> [DIRECTIONS FOR THIS TASK]: Would you repeat every line of the data exactly?

> [GIVEN INFORMATION]:
──────

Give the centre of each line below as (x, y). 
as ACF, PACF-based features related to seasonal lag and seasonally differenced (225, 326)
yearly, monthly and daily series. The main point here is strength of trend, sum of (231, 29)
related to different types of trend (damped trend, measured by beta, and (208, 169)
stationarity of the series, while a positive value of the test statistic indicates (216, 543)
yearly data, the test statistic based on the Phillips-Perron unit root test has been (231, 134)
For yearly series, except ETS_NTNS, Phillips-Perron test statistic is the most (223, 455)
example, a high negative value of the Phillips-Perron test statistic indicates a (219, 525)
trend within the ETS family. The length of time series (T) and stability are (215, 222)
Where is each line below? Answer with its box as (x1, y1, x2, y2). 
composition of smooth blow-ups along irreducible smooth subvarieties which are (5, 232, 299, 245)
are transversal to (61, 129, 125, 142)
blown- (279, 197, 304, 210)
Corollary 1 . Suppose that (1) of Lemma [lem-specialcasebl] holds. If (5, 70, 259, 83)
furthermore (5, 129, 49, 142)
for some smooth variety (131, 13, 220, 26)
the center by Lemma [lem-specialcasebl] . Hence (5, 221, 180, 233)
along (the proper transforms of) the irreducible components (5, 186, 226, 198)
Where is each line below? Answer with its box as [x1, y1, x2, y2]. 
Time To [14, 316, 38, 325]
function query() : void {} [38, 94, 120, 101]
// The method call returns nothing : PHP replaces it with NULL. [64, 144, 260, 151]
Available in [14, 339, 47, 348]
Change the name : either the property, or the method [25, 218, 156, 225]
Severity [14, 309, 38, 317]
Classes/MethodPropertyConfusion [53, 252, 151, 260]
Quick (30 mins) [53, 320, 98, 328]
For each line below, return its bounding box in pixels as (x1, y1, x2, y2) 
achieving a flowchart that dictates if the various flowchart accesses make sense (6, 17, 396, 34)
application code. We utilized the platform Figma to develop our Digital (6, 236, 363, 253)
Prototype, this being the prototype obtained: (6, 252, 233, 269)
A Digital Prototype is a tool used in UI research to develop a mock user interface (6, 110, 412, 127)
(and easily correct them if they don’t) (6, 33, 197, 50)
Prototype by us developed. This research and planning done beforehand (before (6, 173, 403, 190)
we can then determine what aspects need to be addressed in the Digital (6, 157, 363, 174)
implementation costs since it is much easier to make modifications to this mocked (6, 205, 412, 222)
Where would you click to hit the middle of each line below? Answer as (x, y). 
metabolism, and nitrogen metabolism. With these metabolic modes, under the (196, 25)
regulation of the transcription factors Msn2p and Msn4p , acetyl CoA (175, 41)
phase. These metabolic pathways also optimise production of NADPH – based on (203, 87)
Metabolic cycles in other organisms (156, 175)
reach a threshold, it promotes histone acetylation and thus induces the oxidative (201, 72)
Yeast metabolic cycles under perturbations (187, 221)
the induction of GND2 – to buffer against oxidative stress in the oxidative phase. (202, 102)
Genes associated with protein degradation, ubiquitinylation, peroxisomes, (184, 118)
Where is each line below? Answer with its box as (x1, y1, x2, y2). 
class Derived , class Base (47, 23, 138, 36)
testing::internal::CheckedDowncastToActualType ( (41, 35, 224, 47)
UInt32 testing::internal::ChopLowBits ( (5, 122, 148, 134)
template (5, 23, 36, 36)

──────

> [SOLUTION TO THIS PROBLEM]:
Give the centre of each line below as (x, y). 
as ACF, PACF-based features related to seasonal lag and seasonally differenced (225, 326)
yearly, monthly and daily series. The main point here is strength of trend, sum of (231, 29)
related to different types of trend (damped trend, measured by beta, and (208, 169)
stationarity of the series, while a positive value of the test statistic indicates (216, 543)
yearly data, the test statistic based on the Phillips-Perron unit root test has been (231, 134)
For yearly series, except ETS_NTNS, Phillips-Perron test statistic is the most (223, 455)
example, a high negative value of the Phillips-Perron test statistic indicates a (219, 525)
trend within the ETS family. The length of time series (T) and stability are (215, 222)
Where is each line below? Answer with its box as (x1, y1, x2, y2). 
composition of smooth blow-ups along irreducible smooth subvarieties which are (5, 232, 299, 245)
are transversal to (61, 129, 125, 142)
blown- (279, 197, 304, 210)
Corollary 1 . Suppose that (1) of Lemma [lem-specialcasebl] holds. If (5, 70, 259, 83)
furthermore (5, 129, 49, 142)
for some smooth variety (131, 13, 220, 26)
the center by Lemma [lem-specialcasebl] . Hence (5, 221, 180, 233)
along (the proper transforms of) the irreducible components (5, 186, 226, 198)
Where is each line below? Answer with its box as [x1, y1, x2, y2]. 
Time To [14, 316, 38, 325]
function query() : void {} [38, 94, 120, 101]
// The method call returns nothing : PHP replaces it with NULL. [64, 144, 260, 151]
Available in [14, 339, 47, 348]
Change the name : either the property, or the method [25, 218, 156, 225]
Severity [14, 309, 38, 317]
Classes/MethodPropertyConfusion [53, 252, 151, 260]
Quick (30 mins) [53, 320, 98, 328]
For each line below, return its bounding box in pixels as (x1, y1, x2, y2) 
achieving a flowchart that dictates if the various flowchart accesses make sense (6, 17, 396, 34)
application code. We utilized the platform Figma to develop our Digital (6, 236, 363, 253)
Prototype, this being the prototype obtained: (6, 252, 233, 269)
A Digital Prototype is a tool used in UI research to develop a mock user interface (6, 110, 412, 127)
(and easily correct them if they don’t) (6, 33, 197, 50)
Prototype by us developed. This research and planning done beforehand (before (6, 173, 403, 190)
we can then determine what aspects need to be addressed in the Digital (6, 157, 363, 174)
implementation costs since it is much easier to make modifications to this mocked (6, 205, 412, 222)
Where would you click to hit the middle of each line below? Answer as (x, y). 
metabolism, and nitrogen metabolism. With these metabolic modes, under the (196, 25)
regulation of the transcription factors Msn2p and Msn4p , acetyl CoA (175, 41)
phase. These metabolic pathways also optimise production of NADPH – based on (203, 87)
Metabolic cycles in other organisms (156, 175)
reach a threshold, it promotes histone acetylation and thus induces the oxidative (201, 72)
Yeast metabolic cycles under perturbations (187, 221)
the induction of GND2 – to buffer against oxidative stress in the oxidative phase. (202, 102)
Genes associated with protein degradation, ubiquitinylation, peroxisomes, (184, 118)
Where is each line below? Answer with its box as (x1, y1, x2, y2). 
class Derived , class Base (47, 23, 138, 36)
testing::internal::CheckedDowncastToActualType ( (41, 35, 224, 47)
UInt32 testing::internal::ChopLowBits ( (5, 122, 148, 134)
template (5, 23, 36, 36)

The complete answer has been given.